◆ Assignment: Nothing other than the lines from the one containing "incrementMajor - increment" through the last line of the data below should be output, each reproduced exactly.

◆ Data extract:
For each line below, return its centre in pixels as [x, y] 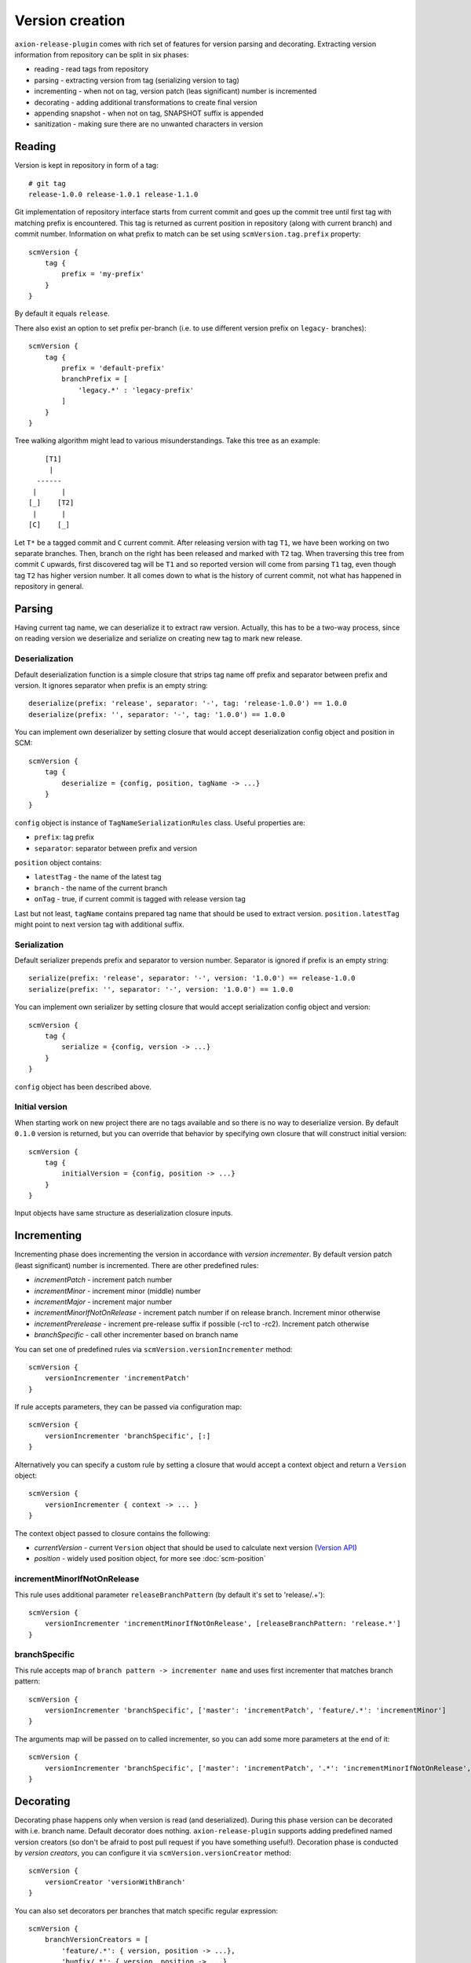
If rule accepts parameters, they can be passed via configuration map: [128, 1407]
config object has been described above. [83, 1087]
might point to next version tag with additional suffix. [99, 924]
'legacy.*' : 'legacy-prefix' [136, 390]
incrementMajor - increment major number [103, 1301]
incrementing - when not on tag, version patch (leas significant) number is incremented [175, 91]
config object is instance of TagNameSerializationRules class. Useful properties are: [160, 822]
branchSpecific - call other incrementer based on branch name [136, 1335]

◆ Answer to this problem:
incrementMajor - increment major number [103, 1301]
incrementing - when not on tag, version patch (leas significant) number is incremented [175, 91]
config object is instance of TagNameSerializationRules class. Useful properties are: [160, 822]
branchSpecific - call other incrementer based on branch name [136, 1335]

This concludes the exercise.